In this cell, we define two machine learning models, Logistic Regression and K-Nearest Neighbors, and store them in the models dictionary.
We also specify hyperparameter grids for each model. These grids contain values for hyperparameters like C for Logistic Regression and n_neighbors and weights for K-Nearest Neighbors

Cell 3: Defining Accuracy Metrics

In [None]:
# Define accuracy metrics
scoring = {
    'Accuracy': 'accuracy',
    'F1 Score': 'f1_macro',
    'Precision': 'precision_macro',
    'Recall': 'recall_macro'
}


Explanation:

In this cell, we define a dictionary named scoring that maps different accuracy metrics to their respective scoring functions. The metrics include Accuracy, F1 Score, Precision, and Recall.

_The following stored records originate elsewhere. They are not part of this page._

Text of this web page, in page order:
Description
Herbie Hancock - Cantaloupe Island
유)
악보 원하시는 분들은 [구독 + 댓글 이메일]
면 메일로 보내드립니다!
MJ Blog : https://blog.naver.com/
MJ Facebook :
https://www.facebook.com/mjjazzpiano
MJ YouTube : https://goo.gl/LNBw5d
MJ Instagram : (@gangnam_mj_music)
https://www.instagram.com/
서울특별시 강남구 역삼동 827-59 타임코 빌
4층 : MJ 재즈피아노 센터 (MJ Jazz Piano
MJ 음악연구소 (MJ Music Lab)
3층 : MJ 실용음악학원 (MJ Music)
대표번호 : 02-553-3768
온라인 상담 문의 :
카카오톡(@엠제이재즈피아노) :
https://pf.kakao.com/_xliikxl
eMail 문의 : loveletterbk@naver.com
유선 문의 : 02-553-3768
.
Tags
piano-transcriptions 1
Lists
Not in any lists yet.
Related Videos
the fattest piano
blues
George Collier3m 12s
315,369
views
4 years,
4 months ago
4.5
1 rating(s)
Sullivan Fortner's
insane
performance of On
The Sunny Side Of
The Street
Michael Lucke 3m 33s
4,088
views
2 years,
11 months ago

Cell 4: Splitting Data into Training and Testing Sets

In [None]:
# Split the data into training and testing sets
X_train, X_test, y_train, y_test = train_test_split(X, y, test_size=0.2, random_state=42)


Explanation:

Here, we split the dataset into training and testing sets using train_test_split. The training set (X_train and y_train) contains 80% of the data, and the testing set (X_test and y_test) contains 20%. The random_state parameter ensures reproducibility.
In the next cells, we will continue with the code to perform model selection and hyperparameter tuning using k-fold cross-validation, as well as evaluating the models using different accuracy metrics.

Cell 5: Model Selection with Cross-Validation

In [None]:
# Define the number of folds for cross-validation
num_folds = 5

# Create a KFold cross-validation splitter
kf = KFold(n_splits=num_folds, shuffle=True, random_state=42)

# Loop over each model
for model_name, model in models.items():
    param_grid = param_grids[model_name]

    # Create a GridSearchCV object with k-fold cross-validation
    grid_search = GridSearchCV(model, param_grid, cv=kf, scoring=scoring, refit='Accuracy')
    grid_search.fit(X_train, y_train)

    best_model = grid_search.best_estimator_
    best_models[model_name] = best_model

    print(f"Best {model_name} Model:")
    print(f"Best Parameters: {grid_search.best_params_}")
    print(f"Best Accuracy: {grid_search.best_score_:.4f}")
    print()


Explanation:

In this cell, we set the number of folds for k-fold cross-validation to 5 using num_folds.
We create a KFold object, kf, which will be used to split the training data into folds for cross-validation. The shuffle parameter ensures that the data is shuffled before splitting, and random_state ensures reproducibility.
We loop over each model defined earlier and create a GridSearchCV object for hyperparameter tuning with k-fold cross-validation. This allows us to find the best hyperparameters for each model while considering multiple accuracy metrics.
The best model and its hyperparameters are stored in the best_models dictionary, and the best parameters and accuracy are printed for each model.

Cell 6: Evaluating Models on Test Data

In [None]:
# Evaluate the best models on the test data
for model_name, model in best_models.items():
    y_pred = model.predict(X_test)
    print(f"Evaluation for {model_name}:")
    print(f"Accuracy: {accuracy_score(y_test, y_pred):.4f}")
    print(f"F1 Score: {f1_score(y_test, y_pred, average='macro'):.4f}")
    print(f"Precision: {precision_score(y_test, y_pred, average='macro'):.4f}")
    print(f"Recall: {recall_score(y_test, y_pred, average='macro'):.4f}")
    print()


Explanation:

In this cell, we evaluate the best models selected during hyperparameter tuning on the test data.
We use each model to make predictions on the test set and calculate various accuracy metrics, including Accuracy, F1 Score, Precision, and Recall.
The results for each model are printed, providing a comprehensive evaluation of their performance on the test data.